④ A massive investment in green farming across the UK. Our government must do much more to help our farmers to enable Britain to be more successful and sustainable in feeding its people. Almost half of all our food is currently imported – but with a greater investment in farming, much more of our food could and should be home produced.

⑤ A new system of voting: proportional representation, that almost every country in Europe has now adopted (except Britain and Belarus). Our current voting system of first-past-the-post means that governments get into power that most people haven’t voted for.

Most people did not vote for the Tories in the 2019 general election, and yet they achieved an 80-seat majority with only 1% more votes than they got in the 2017 general election, in which they lost their majority entirely.

Johnson achieved his landslide win with the votes of less than 30% of those eligible to vote. That cannot be right.

⑥ A universal basic income for everyone. Yes, everyone would have enough; an essential income for all. For anyone to live in poverty and suffer hunger in the UK – especially children – is shocking and unacceptable in the modern age.
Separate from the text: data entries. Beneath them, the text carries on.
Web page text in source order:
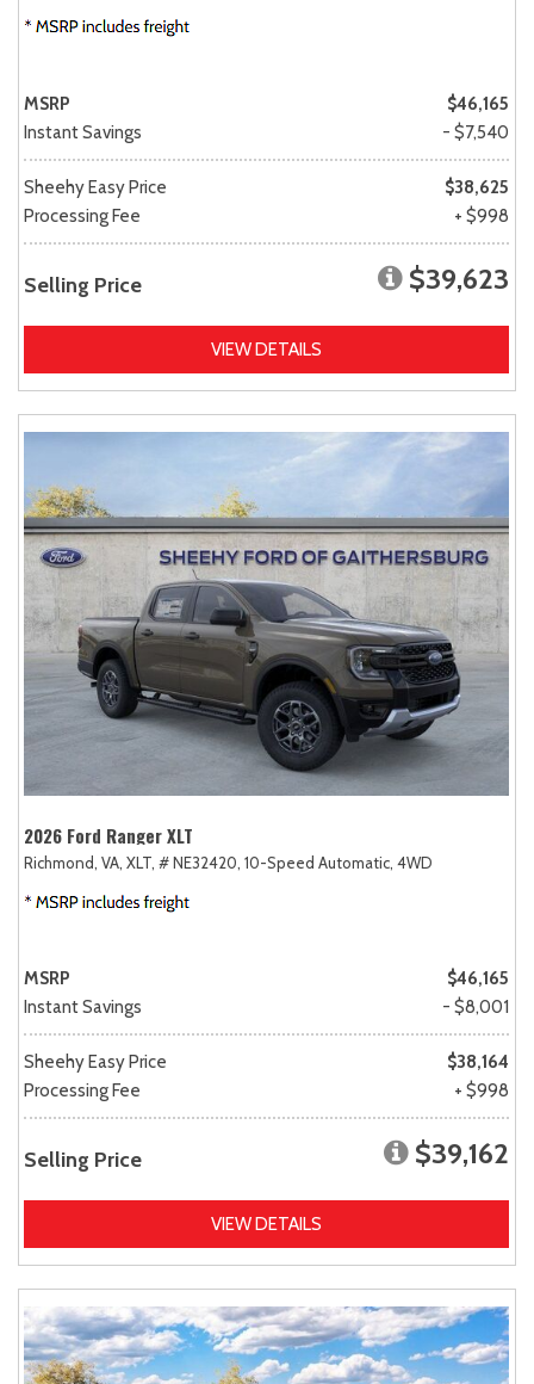
MSRP
$46,165
Instant Savings
- $7,540
Sheehy Easy Price
$38,625
Processing Fee
+ $998
Selling Price $39,623
VIEW DETAILS
2026 Ford Ranger XLT
Richmond, VA, XLT, # NE32420, 10-Speed Automatic, 4WD
MSRP
$46,165
Instant Savings
- $8,001
Sheehy Easy Price
$38,164
Processing Fee
+ $998
Selling Price $39,162
VIEW DETAILS
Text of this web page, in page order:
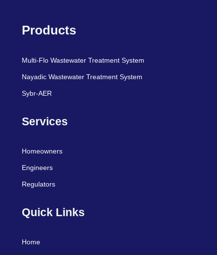
Products
Multi-Flo Wastewater Treatment System
Nayadic Wastewater Treatment System
Sybr-AER
Services
Homeowners
Engineers
Regulators
Quick Links
Home
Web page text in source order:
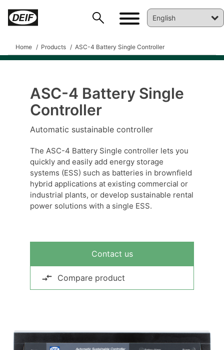
Home Products ASC-4 Battery Single Controller
ASC-4 Battery Single
Controller
Automatic sustainable controller
The ASC-4 Battery Single controller lets you
quickly and easily add energy storage
systems (ESS) such as batteries in brownfield
hybrid applications at existing commercial or
industrial plants, or develop sustainable rental
power solutions with a single ESS.
Contact us
Compare product
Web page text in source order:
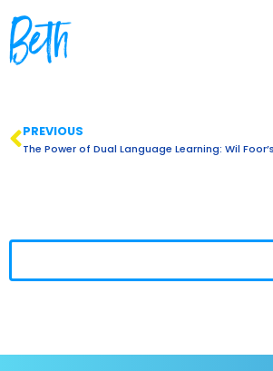
Beth
PREVIOUS
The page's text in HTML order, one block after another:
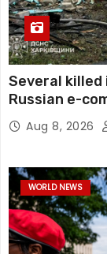
Several killed
Russian e-
Aug 8, 2026
WORLD NEWS
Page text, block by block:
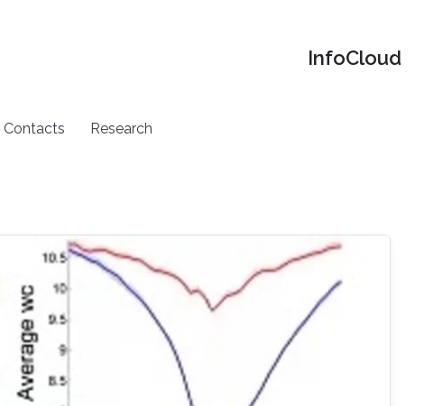
‌InfoCloud
Contacts Research
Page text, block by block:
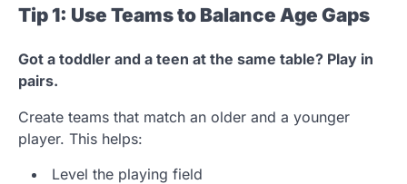
Tip 1: Use Teams to Balance Age Gaps
Got a toddler and a teen at the same table? Play in
pairs.
Create teams that match an older and a younger
player. This helps:
Level the playing field
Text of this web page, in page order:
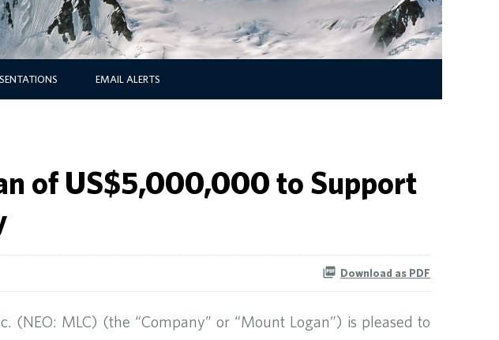
EMAIL ALERTS
of US$5,000,000 to Support
Download as PDF
(NEO: MLC) (the “Company” or “Mount Logan”) is pleased to
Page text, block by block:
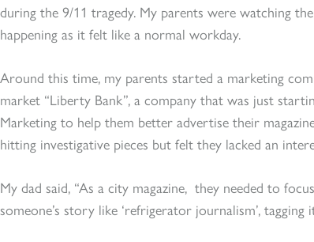
during the 9/11 tragedy. My parents were watching
happening as it felt like a normal workday.
Around this time, my parents started a marketing
market “Liberty Bank”, a company that was just
Marketing to help them better advertise their
hitting investigative pieces but felt they lacked an
My dad said, “As a city magazine, they needed to
someone’s story like ‘refrigerator journalism’,
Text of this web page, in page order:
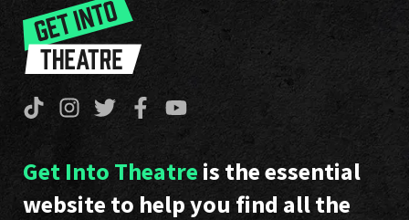
Get Into Theatre is the essential
website to help you find all the
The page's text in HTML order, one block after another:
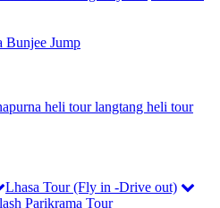
Bunjee Jump
heli tourlangtang heli tour
Lhasa Tour (Fly in -Drive out)
Parikrama Tour
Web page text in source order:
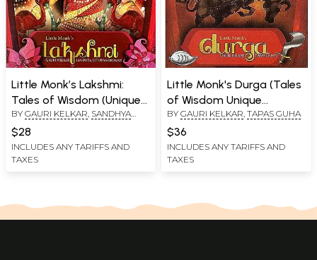
Little Monk’s Lakshmi:
Tales of Wisdom (Unique
Vocabulary Enhancer)
BY GAURI KELKAR, SANDHYA
SETHUMADHAVAN
$28
INCLUDES ANY TARIFFS AND
TAXES
Little Monk's Durga (Tales
of Wisdom Unique
Vocabulary Enhancer)
BY GAURI KELKAR, TAPAS GUHA
$36
INCLUDES ANY TARIFFS AND
TAXES
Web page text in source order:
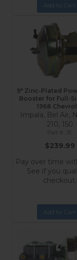
Add to Cart
9" Zinc-Plated
Booster for Full-
1968
Impala, Bel Air,
210, 150
$239.99
Pay over time
See if you
checkout.
Add to Cart
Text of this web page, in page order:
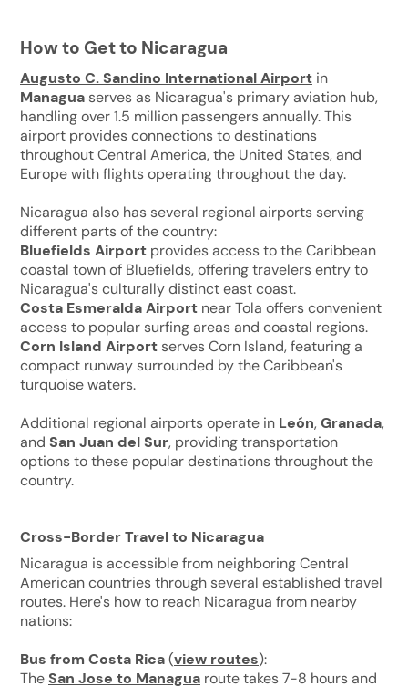
How to Get to Nicaragua
Augusto C. Sandino International Airport in
Managua serves as Nicaragua's primary aviation hub,
handling over 1.5 million passengers annually. This
airport provides connections to destinations
throughout Central America, the United States, and
Europe with flights operating throughout the day.
Nicaragua also has several regional airports serving
different parts of the country:
Bluefields Airport provides access to the Caribbean
coastal town of Bluefields, offering travelers entry to
Nicaragua's culturally distinct east coast.
Costa Esmeralda Airport near Tola offers convenient
access to popular surfing areas and coastal regions.
Corn Island Airport serves Corn Island, featuring a
compact runway surrounded by the Caribbean's
turquoise waters.
Additional regional airports operate in León,Granada,
and San Juan del Sur, providing transportation
options to these popular destinations throughout the
country.
Cross-Border Travel to Nicaragua
Nicaragua is accessible from neighboring Central
American countries through several established travel
routes. Here's how to reach Nicaragua from nearby
nations:
Bus from Costa Rica(view routes):
The San Jose to Managua route takes 7-8 hours and
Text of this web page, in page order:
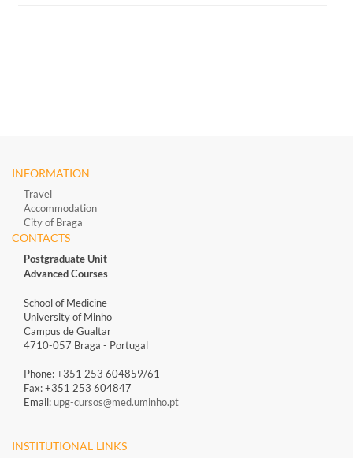
INFORMATION
Travel
Accommodation
City of Braga
CONTACTS
Postgraduate Unit
Advanced Courses
School of Medicine
University of Minho
Campus de Gualtar
4710-057 Braga - Portugal
Phone: +351 253 604859/61
Fax: +351 253 604847
Email:upg-cursos@med.uminho.pt
INSTITUTIONAL LINKS
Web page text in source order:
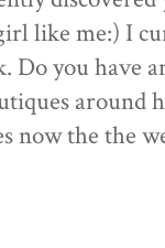
like me:) I
you have
around
now the the
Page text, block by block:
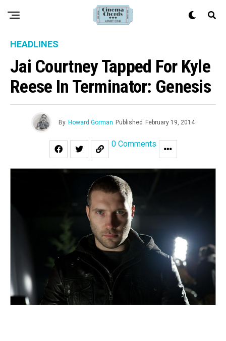
HEADLINES
Jai Courtney Tapped For Kyle
Reese In Terminator: Genesis
By Howard Gorman Published February 19, 2014
0 Comments
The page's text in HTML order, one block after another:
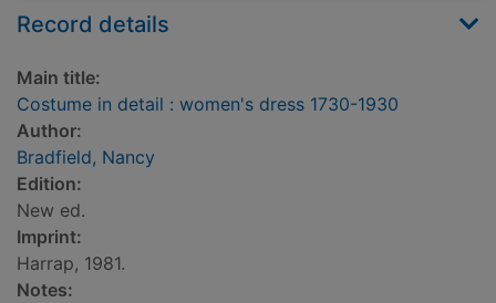
Record details
Main title:
Costume in detail : women's dress 1730-1930
Author:
Bradfield, Nancy
Edition:
New ed.
Imprint:
Harrap, 1981.
Notes:

Can the country afford that? Yes.

Many billions are lost each year by corporations that choose to evade or avoid paying a fair tax on the profits they make in this country. Too many businesses siphon wealth earned in Britain to the ‘treasure islands’ – tax havens such as Guernsey, Jersey, the Cayman Islands, and the Bahamas. That could and should be stopped. If you make money in Britain, you must pay full taxes in Britain.
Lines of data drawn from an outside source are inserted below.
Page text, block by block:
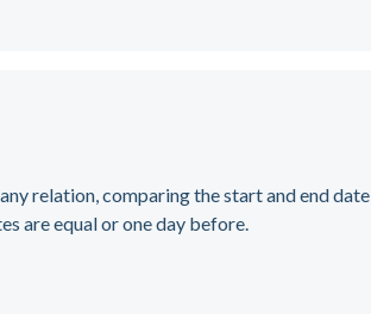
relation, comparing the start and end date
are equal or one day before.
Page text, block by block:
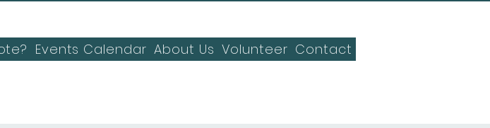
Events Calendar About Us Volunteer Contact
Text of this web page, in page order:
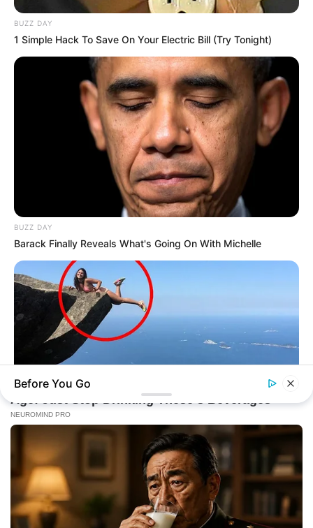
BUZZ DAY
1 Simple Hack To Save On Your Electric Bill (Try Tonight)
BUZZ DAY
Barack Finally Reveals What's Going On With Michelle
Shocking Photos Taken Seconds Before The Disaster
Before You Go
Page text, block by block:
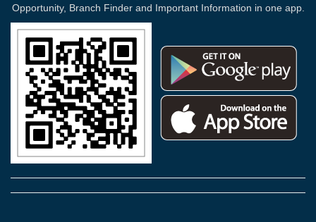
Opportunity, Branch Finder and Important Information in one app.
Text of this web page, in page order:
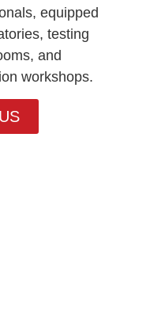
equipped
testing
and
workshops.

⑦ Closer relations with the EU: leading over time to negotiating and applying to rejoin. That will likely take some time because the relationship has been so damaged.

The first step could be to rejoin the Single Market and bring back free movement of people (that the country needs to resolve our chronic shortage of workers).

⑧ The United Kingdom to be an equal partnership of all its four members – England, Scotland, Wales, and Northern Ireland.

That would mean the UK becomes a true union of four sovereign states (if that’s what they want) acting on a similar model to the EU’s 27 member nations. It’s just not acceptable or sustainable for England to be superior to the other three.

⑨ A true commitment to green energy: to quickly resolve the country’s energy crisis. Let’s have wind turbines across Britain and offer farmers financial incentives to site them. Let’s offer proper help for households to install solar panels, insulation and greener sources of heat and power.

This is much better than the current government’s plans to build more nuclear power stations. The Tories say wind turbines are a blight on the countryside, but I love them, and they are better than nuclear power that for sure will blight the planet with toxic, radioactive wastes for thousands of years.

How can this be funded? There is a credible case for large-scale, debt-financed public investment. In other words, borrow the money. There is nothing wrong with doing that for national projects that will achieve a huge return, and more than just in financial terms.

⑩ Subsidised fast internet broadband for everyone: paid for by the businesses who make billions out of us being on the internet, and whose business models simply couldn’t function without it.

So, these are some initial ‘bold’ ideas, but of course they are not nearly enough.

The debate about what country we want Britain to be, and the polices to take us there, should have been taking place well in advance of a general election, not just weeks before one takes place.

Labour should now be leading that debate with panache and passion, offering us dazzling solutions to the country’s deep-seated problems.

The alternative is more of the same, whether it’s delivered by the Tories or Labour. And is that really want the country wants, or needs?